## [EXERCISE DIRECTIONS]
Each line of the data below containing "version" needs to be listed.

## [DATA PROVIDED]
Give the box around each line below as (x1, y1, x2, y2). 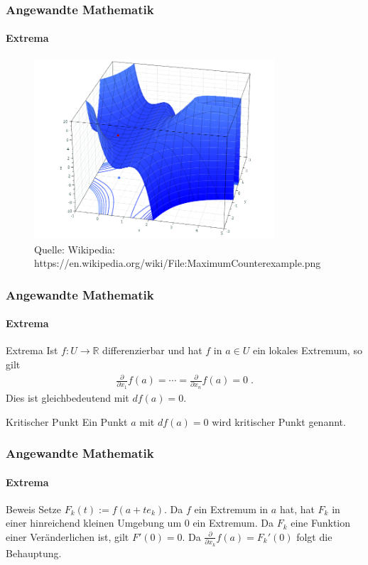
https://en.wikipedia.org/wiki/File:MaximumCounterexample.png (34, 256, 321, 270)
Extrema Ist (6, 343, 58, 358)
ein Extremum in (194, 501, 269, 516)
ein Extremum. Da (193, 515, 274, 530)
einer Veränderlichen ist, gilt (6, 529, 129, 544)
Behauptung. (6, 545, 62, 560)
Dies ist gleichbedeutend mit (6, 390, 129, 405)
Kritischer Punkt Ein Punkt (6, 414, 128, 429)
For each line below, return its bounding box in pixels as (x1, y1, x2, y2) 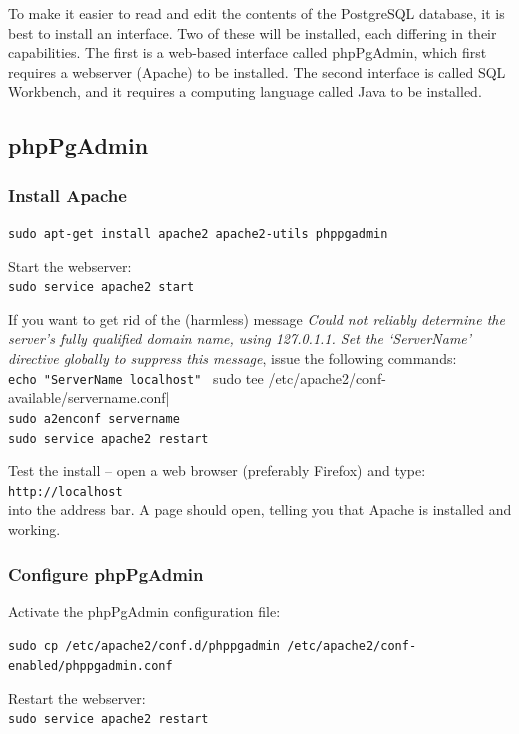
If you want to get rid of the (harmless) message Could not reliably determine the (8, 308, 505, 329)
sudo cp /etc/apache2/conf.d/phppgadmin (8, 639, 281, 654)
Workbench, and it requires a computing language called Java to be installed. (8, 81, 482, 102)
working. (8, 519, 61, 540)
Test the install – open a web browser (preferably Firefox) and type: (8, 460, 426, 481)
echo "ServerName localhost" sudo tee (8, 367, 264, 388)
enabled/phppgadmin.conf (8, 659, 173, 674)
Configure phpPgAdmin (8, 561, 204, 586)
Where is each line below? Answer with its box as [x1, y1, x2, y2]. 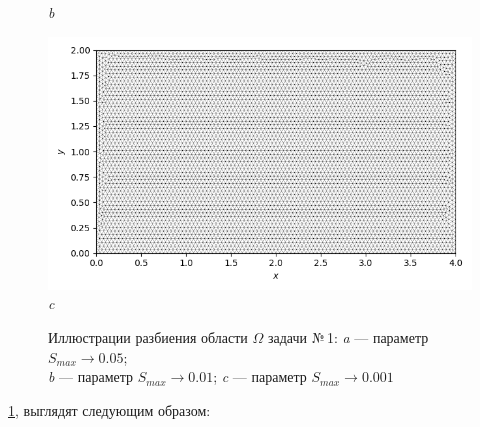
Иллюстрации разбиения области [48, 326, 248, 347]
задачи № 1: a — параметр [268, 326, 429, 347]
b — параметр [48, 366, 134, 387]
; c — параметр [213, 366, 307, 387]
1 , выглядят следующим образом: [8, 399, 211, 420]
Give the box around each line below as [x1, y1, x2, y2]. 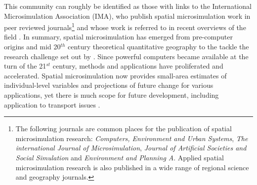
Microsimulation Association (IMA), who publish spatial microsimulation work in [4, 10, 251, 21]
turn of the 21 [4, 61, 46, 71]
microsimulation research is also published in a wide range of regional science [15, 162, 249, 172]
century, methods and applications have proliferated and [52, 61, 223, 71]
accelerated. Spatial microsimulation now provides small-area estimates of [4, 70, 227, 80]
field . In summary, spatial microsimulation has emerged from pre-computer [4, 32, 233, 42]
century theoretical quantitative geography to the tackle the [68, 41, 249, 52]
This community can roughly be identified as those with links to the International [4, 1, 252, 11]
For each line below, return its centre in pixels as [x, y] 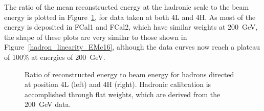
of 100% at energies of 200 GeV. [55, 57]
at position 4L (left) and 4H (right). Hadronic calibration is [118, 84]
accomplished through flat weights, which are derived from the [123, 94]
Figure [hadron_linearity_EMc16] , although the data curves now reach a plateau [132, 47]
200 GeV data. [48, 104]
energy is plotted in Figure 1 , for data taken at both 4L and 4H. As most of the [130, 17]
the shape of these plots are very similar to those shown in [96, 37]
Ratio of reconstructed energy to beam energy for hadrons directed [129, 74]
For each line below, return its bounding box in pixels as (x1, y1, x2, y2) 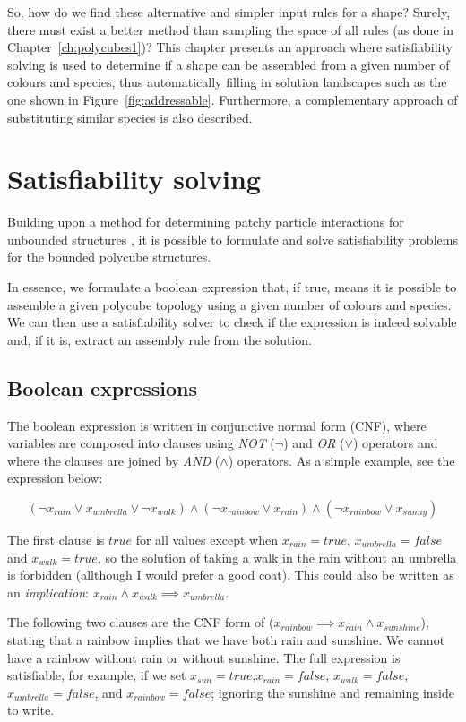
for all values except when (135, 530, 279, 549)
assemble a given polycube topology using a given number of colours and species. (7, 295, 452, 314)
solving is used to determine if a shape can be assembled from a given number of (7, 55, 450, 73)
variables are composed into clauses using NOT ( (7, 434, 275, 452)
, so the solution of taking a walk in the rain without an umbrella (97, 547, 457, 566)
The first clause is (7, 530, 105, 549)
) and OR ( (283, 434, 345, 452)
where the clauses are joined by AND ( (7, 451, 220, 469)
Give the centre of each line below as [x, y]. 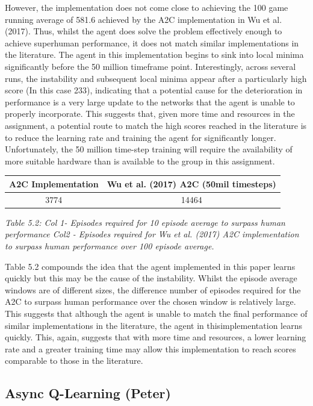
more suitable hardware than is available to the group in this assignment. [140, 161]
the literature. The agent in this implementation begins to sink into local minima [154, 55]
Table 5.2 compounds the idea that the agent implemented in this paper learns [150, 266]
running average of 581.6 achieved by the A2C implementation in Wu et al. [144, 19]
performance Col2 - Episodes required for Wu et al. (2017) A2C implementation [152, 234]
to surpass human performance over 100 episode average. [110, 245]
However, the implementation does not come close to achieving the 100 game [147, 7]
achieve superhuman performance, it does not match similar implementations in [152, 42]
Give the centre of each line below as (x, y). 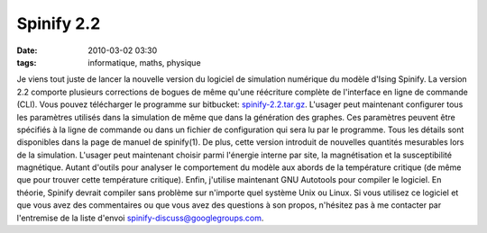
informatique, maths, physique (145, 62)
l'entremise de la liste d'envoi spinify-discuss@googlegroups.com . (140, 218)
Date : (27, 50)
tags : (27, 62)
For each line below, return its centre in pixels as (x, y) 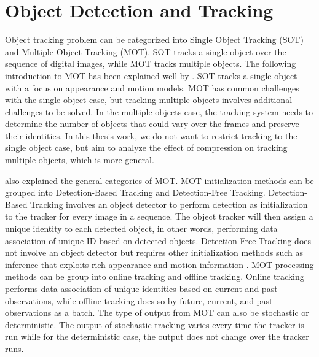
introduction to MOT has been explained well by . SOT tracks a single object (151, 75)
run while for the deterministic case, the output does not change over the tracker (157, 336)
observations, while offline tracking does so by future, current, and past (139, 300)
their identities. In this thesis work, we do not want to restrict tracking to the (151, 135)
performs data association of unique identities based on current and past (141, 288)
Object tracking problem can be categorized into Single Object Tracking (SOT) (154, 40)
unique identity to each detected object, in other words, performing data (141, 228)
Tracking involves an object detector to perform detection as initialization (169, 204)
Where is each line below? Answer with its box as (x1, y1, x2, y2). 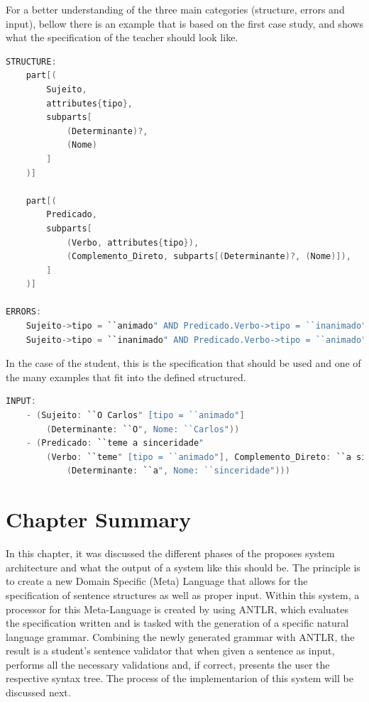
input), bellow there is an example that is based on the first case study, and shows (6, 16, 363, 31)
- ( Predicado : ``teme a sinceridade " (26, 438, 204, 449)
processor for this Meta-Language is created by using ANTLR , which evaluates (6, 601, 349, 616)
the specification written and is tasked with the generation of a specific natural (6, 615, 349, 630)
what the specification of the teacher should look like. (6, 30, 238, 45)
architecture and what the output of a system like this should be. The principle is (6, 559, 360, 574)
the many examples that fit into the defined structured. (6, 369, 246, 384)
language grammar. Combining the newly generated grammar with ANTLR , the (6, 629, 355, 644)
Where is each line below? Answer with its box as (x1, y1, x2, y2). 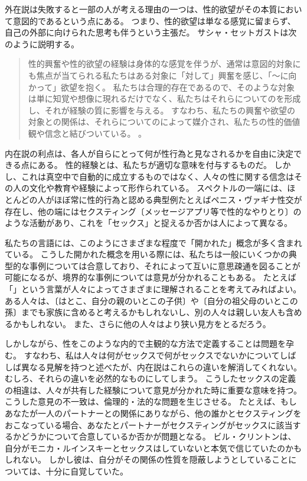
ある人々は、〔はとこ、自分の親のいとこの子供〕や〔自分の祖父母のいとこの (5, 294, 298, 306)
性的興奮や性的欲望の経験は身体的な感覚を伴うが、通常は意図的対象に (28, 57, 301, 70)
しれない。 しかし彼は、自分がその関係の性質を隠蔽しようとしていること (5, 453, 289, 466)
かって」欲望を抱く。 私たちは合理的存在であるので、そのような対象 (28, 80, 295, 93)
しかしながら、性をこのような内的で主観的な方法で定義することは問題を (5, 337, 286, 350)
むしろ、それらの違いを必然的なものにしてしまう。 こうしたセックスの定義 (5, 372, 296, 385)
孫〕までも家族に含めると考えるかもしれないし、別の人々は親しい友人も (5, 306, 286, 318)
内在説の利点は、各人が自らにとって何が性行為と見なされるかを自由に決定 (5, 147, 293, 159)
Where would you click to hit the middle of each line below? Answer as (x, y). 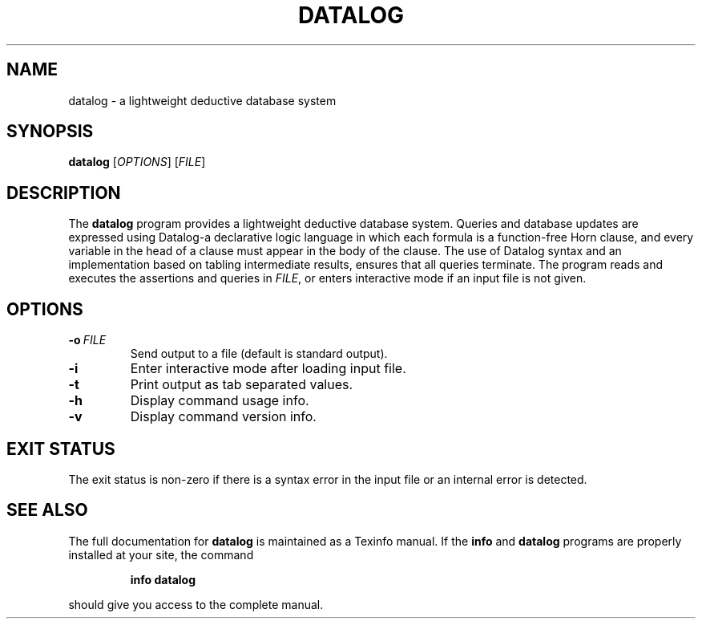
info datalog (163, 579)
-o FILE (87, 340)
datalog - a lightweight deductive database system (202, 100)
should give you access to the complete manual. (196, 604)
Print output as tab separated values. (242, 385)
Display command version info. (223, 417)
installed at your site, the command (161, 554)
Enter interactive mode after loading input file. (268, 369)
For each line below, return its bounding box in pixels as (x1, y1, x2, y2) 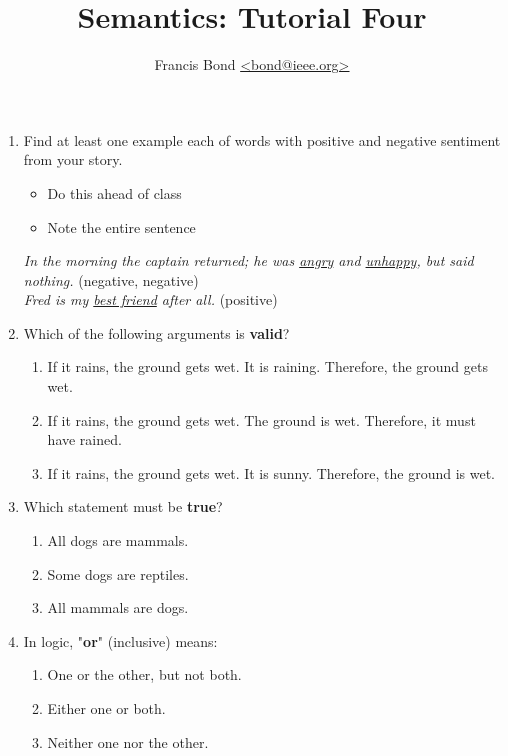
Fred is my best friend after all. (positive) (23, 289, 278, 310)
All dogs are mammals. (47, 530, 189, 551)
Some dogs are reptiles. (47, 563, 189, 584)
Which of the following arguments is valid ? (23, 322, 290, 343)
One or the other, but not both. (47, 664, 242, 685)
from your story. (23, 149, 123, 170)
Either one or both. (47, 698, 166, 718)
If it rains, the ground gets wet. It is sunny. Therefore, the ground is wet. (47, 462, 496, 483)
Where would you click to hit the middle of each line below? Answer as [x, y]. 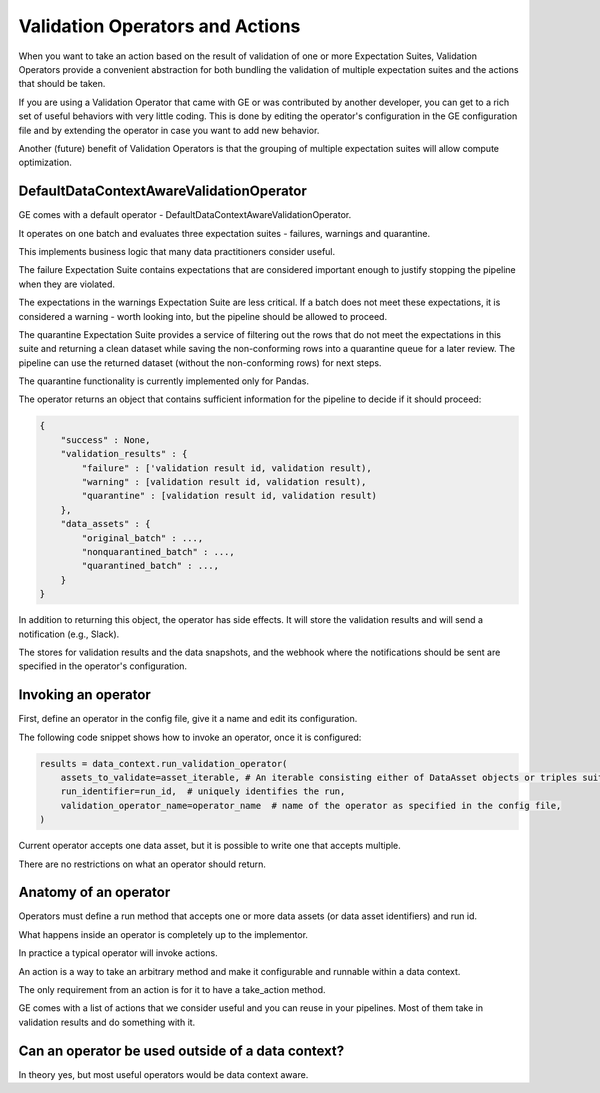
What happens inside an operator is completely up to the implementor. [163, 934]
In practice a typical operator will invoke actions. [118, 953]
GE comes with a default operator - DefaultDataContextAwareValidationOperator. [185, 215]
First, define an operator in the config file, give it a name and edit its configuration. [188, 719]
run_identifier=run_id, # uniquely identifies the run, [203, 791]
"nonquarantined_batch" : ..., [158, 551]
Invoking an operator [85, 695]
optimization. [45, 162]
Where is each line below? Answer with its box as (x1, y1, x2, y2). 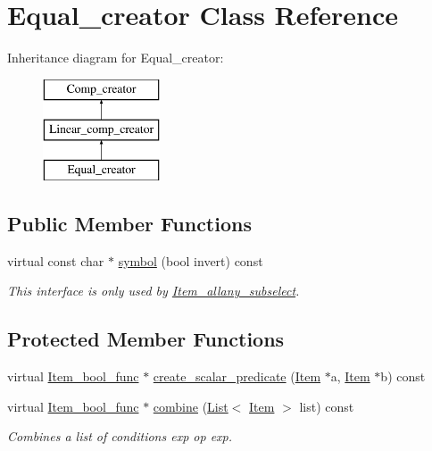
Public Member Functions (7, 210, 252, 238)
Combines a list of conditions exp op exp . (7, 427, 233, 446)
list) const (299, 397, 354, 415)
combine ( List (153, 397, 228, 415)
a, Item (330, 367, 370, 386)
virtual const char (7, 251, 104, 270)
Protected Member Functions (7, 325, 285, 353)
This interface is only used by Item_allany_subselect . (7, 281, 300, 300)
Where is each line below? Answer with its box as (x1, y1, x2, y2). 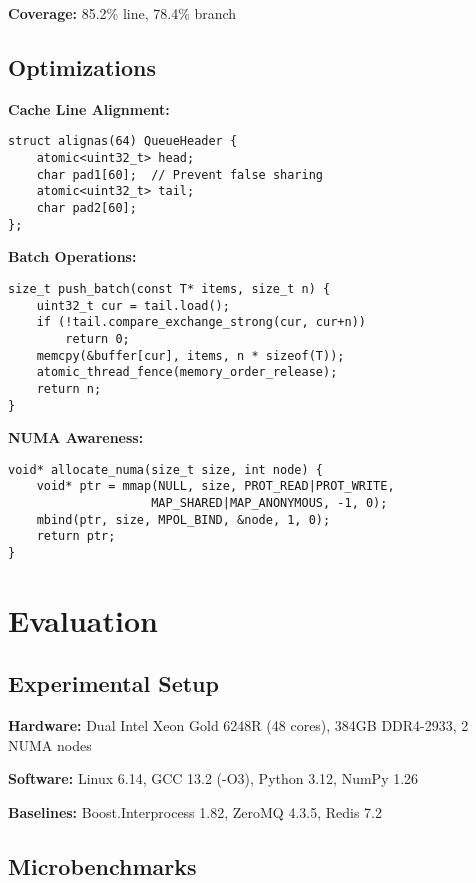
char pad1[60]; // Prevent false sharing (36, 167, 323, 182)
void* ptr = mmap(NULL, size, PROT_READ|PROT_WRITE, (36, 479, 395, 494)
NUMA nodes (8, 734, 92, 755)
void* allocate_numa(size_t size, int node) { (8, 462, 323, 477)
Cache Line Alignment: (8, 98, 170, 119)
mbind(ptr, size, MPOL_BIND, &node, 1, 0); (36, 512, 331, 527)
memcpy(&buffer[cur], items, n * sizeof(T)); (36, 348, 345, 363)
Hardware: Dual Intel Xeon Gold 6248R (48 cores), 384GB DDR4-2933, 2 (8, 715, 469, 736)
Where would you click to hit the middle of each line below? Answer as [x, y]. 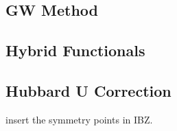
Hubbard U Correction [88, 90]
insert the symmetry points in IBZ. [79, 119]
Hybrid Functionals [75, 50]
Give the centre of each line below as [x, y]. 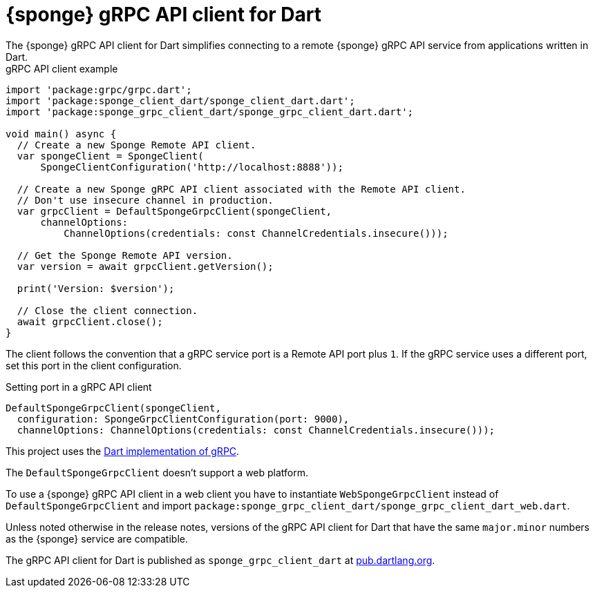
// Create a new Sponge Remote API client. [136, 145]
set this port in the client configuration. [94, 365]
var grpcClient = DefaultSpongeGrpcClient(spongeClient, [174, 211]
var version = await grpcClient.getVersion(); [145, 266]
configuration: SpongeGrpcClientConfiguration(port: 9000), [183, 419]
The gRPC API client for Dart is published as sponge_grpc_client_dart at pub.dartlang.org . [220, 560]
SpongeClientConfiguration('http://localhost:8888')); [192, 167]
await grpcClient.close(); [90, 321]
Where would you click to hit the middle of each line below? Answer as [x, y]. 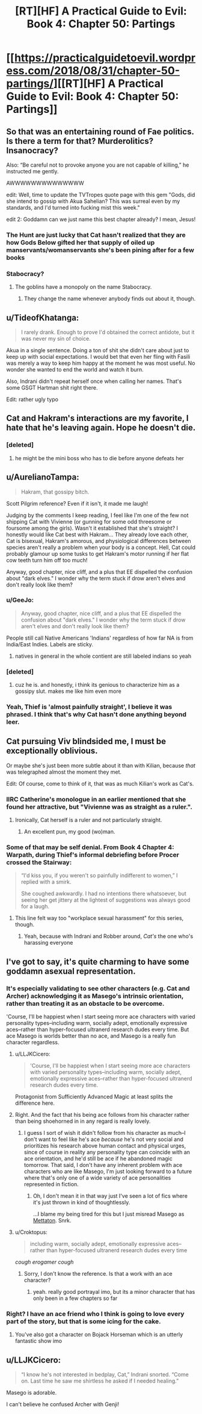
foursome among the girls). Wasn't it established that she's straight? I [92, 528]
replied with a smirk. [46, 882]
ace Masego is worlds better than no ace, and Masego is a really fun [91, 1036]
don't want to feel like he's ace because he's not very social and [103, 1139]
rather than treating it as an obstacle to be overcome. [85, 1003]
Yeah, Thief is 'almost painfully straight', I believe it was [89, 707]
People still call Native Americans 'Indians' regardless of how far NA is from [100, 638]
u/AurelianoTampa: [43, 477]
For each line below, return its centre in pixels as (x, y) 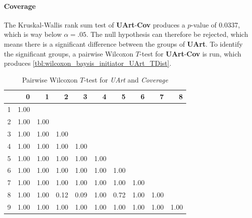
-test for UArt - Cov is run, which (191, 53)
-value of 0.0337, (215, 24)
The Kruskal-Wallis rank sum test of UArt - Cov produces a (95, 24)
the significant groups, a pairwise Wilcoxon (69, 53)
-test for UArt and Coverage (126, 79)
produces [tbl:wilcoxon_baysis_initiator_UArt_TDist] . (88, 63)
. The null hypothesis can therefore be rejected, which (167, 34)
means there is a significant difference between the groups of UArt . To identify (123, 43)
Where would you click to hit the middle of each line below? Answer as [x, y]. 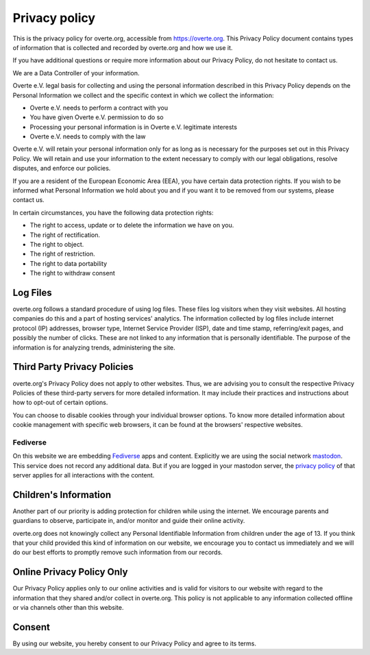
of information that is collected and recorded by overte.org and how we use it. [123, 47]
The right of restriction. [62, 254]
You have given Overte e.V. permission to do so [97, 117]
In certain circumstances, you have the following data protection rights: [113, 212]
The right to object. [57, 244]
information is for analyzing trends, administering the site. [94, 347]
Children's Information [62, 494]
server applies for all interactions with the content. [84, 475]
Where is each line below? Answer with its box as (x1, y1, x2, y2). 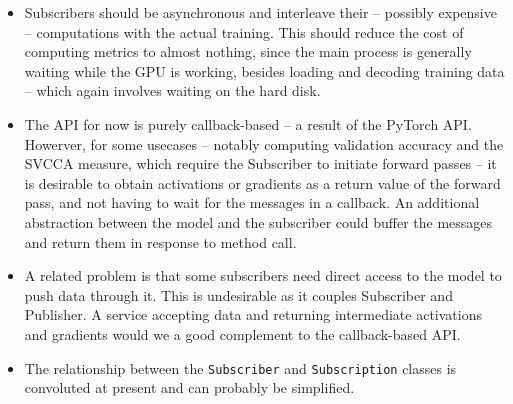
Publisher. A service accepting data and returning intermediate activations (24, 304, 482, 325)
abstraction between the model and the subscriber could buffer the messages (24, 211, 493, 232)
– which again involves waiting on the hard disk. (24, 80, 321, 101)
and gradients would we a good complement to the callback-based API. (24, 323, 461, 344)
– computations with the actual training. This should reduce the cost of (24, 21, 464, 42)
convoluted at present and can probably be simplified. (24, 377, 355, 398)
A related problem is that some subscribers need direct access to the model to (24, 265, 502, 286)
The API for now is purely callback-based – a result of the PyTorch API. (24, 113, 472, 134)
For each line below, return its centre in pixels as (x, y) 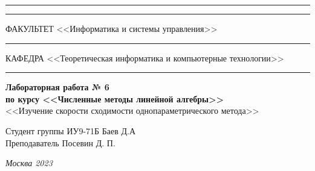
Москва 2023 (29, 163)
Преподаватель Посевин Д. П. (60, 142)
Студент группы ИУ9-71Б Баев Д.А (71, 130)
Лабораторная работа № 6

## [EXERCISE RESPONSE]
Display command version info. (223, 417)
var version = await grpcClient.getVersion(); [145, 266]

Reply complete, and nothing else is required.